Cavalli che parlano e ragionano, giganti dalle proporzioni smisurate, nani così piccoli da poter essere tenuti in una tasca, filosofi che popolano isole volanti: sono solo alcune delle creature straordinarie che il capitano Lemuel Gulliver incontra nel corso dei suoi viaggi avventurosi.

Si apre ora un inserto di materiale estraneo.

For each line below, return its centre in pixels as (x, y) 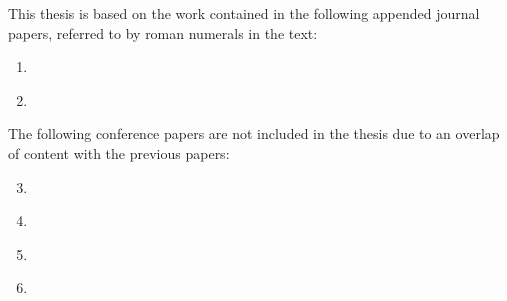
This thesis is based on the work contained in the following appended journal (244, 13)
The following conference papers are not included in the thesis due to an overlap (254, 133)
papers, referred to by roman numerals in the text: (163, 32)
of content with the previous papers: (119, 152)
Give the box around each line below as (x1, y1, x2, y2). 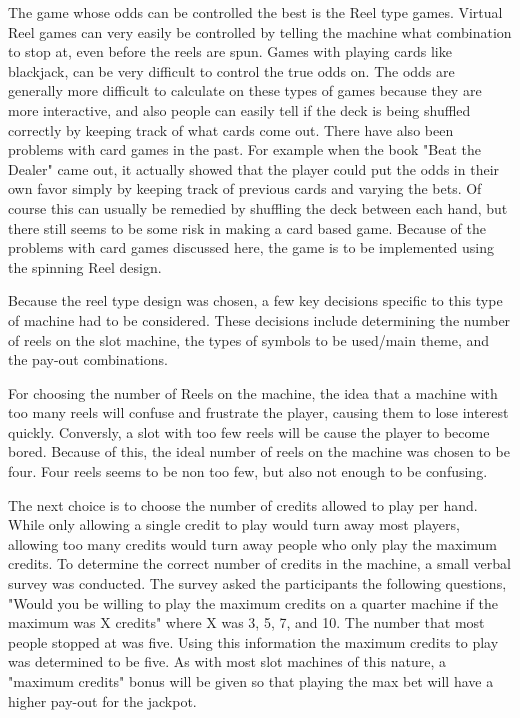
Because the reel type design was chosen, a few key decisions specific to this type (8, 290, 503, 311)
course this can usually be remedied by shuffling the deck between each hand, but (8, 197, 508, 218)
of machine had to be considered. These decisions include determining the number (8, 309, 511, 330)
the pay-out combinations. (8, 349, 168, 370)
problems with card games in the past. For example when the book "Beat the (8, 139, 482, 160)
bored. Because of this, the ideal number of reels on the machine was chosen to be (8, 441, 510, 462)
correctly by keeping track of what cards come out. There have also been (8, 119, 454, 140)
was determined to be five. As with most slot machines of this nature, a (8, 651, 446, 672)

https://it.wikipedia.org/wiki/I_viaggi_di_Gulliver

Cavalli che parlano e ragionano, giganti dalle proporzioni smisurate, nani così piccoli da poter essere tenuti in una tasca, filosofi che popolano isole volanti: sono solo alcune delle creature straordinarie che il capitano Lemuel Gulliver incontra nel corso dei suoi viaggi avventurosi. Pubblicato nel 1726, “I viaggi di Gulliver” è oggi noto soprattutto come un classico della narrativa per ragazzi, ma rappresenta anche un capolavoro del fantastico e della satira. Dietro la favolosa descrizione delle immaginarie popolazioni di Lilliput, Brobdingnag, Laputa e Huyhnhnmlandia, la pungente penna di Swift ritrae le assurdità e i difetti dell’Europa settecentesca.

 

Potrete leggere passaggi come questi:

 

  • (…) dichiarai esplicitamente che non mi sarei reso strumento per ridurre in schiavitù un popolo libero e valoroso. Quando la questione fu discussa in Consiglio, i ministri più saggi furono della mia opinione. Questa mia aperta e coraggiosa affermazione si trovò in tal contrasto con le mire politiche di Sua Maestà Imperiale che mai egli me la perdonò; e molto artatamente ne fece allusione in Consiglio, dove mi fu detto che alcuni dei più saggi si mostrarono col loro silenzio, almeno così parve, a me favorevoli. Ma altri, segretamente miei nemici, non poterono trattenere certe espressioni che indirettamente si riferivano a me. Da questo momento, tra Sua Maestà e una cabala di ministri a me ostile, cominciò un intrigo che scoppiò in meno di due mesi e per poco non fu causa della mia completa rovina. Di così poco peso diventano i massimi servigi resi ai principi quando nell’altro piatto della bilancia si mette un rifiuto a soddisfare le loro passioni!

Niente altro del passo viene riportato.